Top of PROVIDED DATA
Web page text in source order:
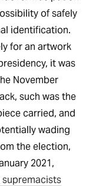
of safely
identification.
for an artwork
it was
November
such was the
carried, and
wading
the election,
2021,
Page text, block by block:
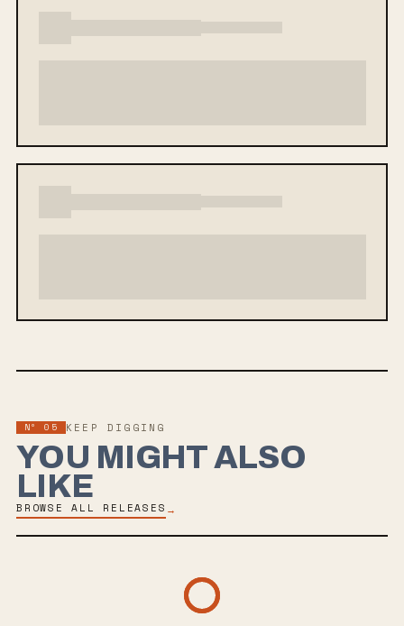
Nº05 KEEP DIGGING
YOU MIGHT ALSO
LIKE
BROWSE ALL RELEASES →
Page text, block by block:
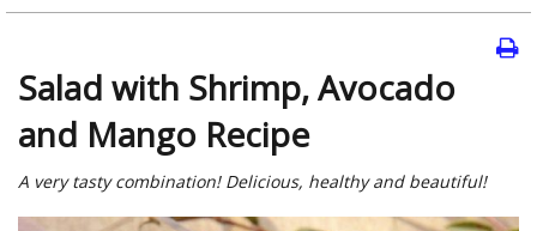
Salad with Shrimp, Avocado
and Mango Recipe
A very tasty combination! Delicious, healthy and beautiful!
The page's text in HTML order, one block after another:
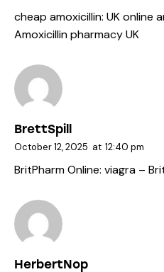
cheap amoxicillin: UK online
Amoxicillin pharmacy UK
BrettSpill
October 12, 2025 at 12:40 pm
BritPharm Online: viagra –
HerbertNop
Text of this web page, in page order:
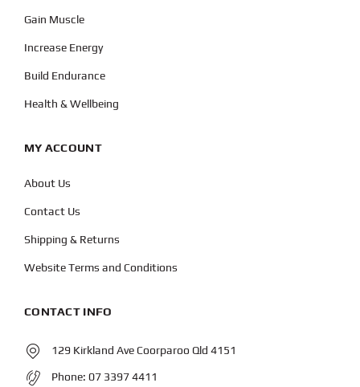
Gain Muscle
Increase Energy
Build Endurance
Health & Wellbeing
MY ACCOUNT
About Us
Contact Us
Shipping & Returns
Website Terms and Conditions
CONTACT INFO
129 Kirkland Ave Coorparoo Qld 4151
Phone: 07 3397 4411
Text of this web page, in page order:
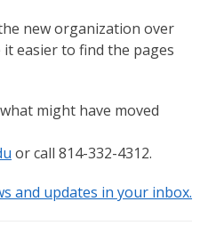
new organization over
easier to find the pages
might have moved
or call 814-332-4312.
and updates in your inbox.
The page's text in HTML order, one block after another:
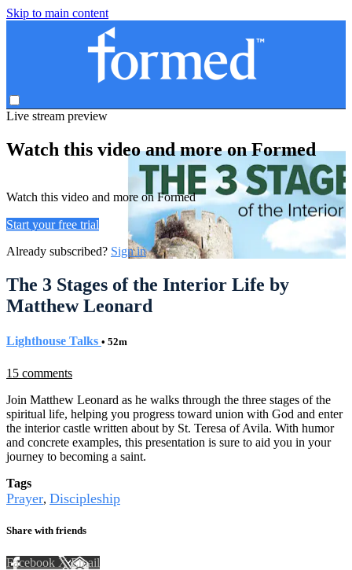
Skip to main content
Live stream preview
Watch this video and more on Formed
Watch this video and more on Formed
Start your free trial
Already subscribed? Sign in
The 3 Stages of the Interior Life by
Matthew Leonard
Lighthouse Talks • 52m
15 comments
Join Matthew Leonard as he walks through the three stages of the
spiritual life, helping you progress toward union with God and enter
the interior castle written about by St. Teresa of Avila. With humor
and concrete examples, this presentation is sure to aid you in your
journey to becoming a saint.
Tags
Prayer, Discipleship
Share with friends
Facebook XEmail
Bottom of PROVIDED DATA
• WHAT YOU NEED TO DO
Down to the last line, print the material exactly, but not its pictures.

• TASK SOLUTION
Web page text in source order:
of safely
identification.
for an artwork
it was
November
such was the
carried, and
wading
the election,
2021,
Page text, block by block:
Nº05 KEEP DIGGING
YOU MIGHT ALSO
LIKE
BROWSE ALL RELEASES →
Page text, block by block:
Salad with Shrimp, Avocado
and Mango Recipe
A very tasty combination! Delicious, healthy and beautiful!
The page's text in HTML order, one block after another:
cheap amoxicillin: UK online
Amoxicillin pharmacy UK
BrettSpill
October 12, 2025 at 12:40 pm
BritPharm Online: viagra –
HerbertNop
Text of this web page, in page order:
Gain Muscle
Increase Energy
Build Endurance
Health & Wellbeing
MY ACCOUNT
About Us
Contact Us
Shipping & Returns
Website Terms and Conditions
CONTACT INFO
129 Kirkland Ave Coorparoo Qld 4151
Phone: 07 3397 4411
Text of this web page, in page order:
new organization over
easier to find the pages
might have moved
or call 814-332-4312.
and updates in your inbox.
The page's text in HTML order, one block after another:
Skip to main content
Live stream preview
Watch this video and more on Formed
Watch this video and more on Formed
Start your free trial
Already subscribed? Sign in
The 3 Stages of the Interior Life by
Matthew Leonard
Lighthouse Talks • 52m
15 comments
Join Matthew Leonard as he walks through the three stages of the
spiritual life, helping you progress toward union with God and enter
the interior castle written about by St. Teresa of Avila. With humor
and concrete examples, this presentation is sure to aid you in your
journey to becoming a saint.
Tags
Prayer, Discipleship
Share with friends
Facebook XEmail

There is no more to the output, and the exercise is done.